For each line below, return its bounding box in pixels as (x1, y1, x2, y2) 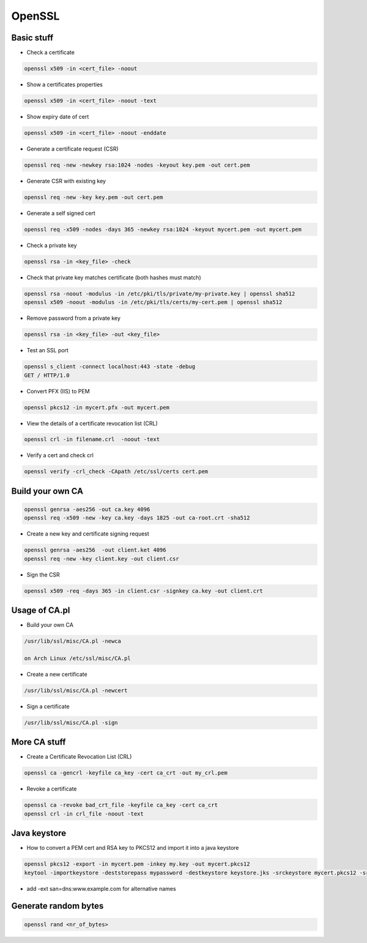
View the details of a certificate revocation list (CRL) (26, 420, 158, 427)
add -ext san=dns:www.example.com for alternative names (26, 885, 177, 892)
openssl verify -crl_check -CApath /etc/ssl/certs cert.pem (24, 468, 209, 475)
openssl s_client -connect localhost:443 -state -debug (24, 363, 196, 370)
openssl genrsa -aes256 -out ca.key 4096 (24, 506, 150, 513)
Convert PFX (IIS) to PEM (26, 387, 90, 395)
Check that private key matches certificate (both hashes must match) (26, 273, 201, 281)
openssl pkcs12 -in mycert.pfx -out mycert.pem (24, 404, 169, 411)

::::::

* What is being asked
Without the pictures, write out every entry exactly as it appears.

* Answer box
For each line below, return its bounding box in pixels as (x1, y1, x2, y2) 
View the details of a certificate revocation list (CRL) (26, 420, 158, 427)
add -ext san=dns:www.example.com for alternative names (26, 885, 177, 892)
openssl verify -crl_check -CApath /etc/ssl/certs cert.pem (24, 468, 209, 475)
openssl s_client -connect localhost:443 -state -debug (24, 363, 196, 370)
openssl genrsa -aes256 -out ca.key 4096 (24, 506, 150, 513)
Convert PFX (IIS) to PEM (26, 387, 90, 395)
Check that private key matches certificate (both hashes must match) (26, 273, 201, 281)
openssl pkcs12 -in mycert.pfx -out mycert.pem (24, 404, 169, 411)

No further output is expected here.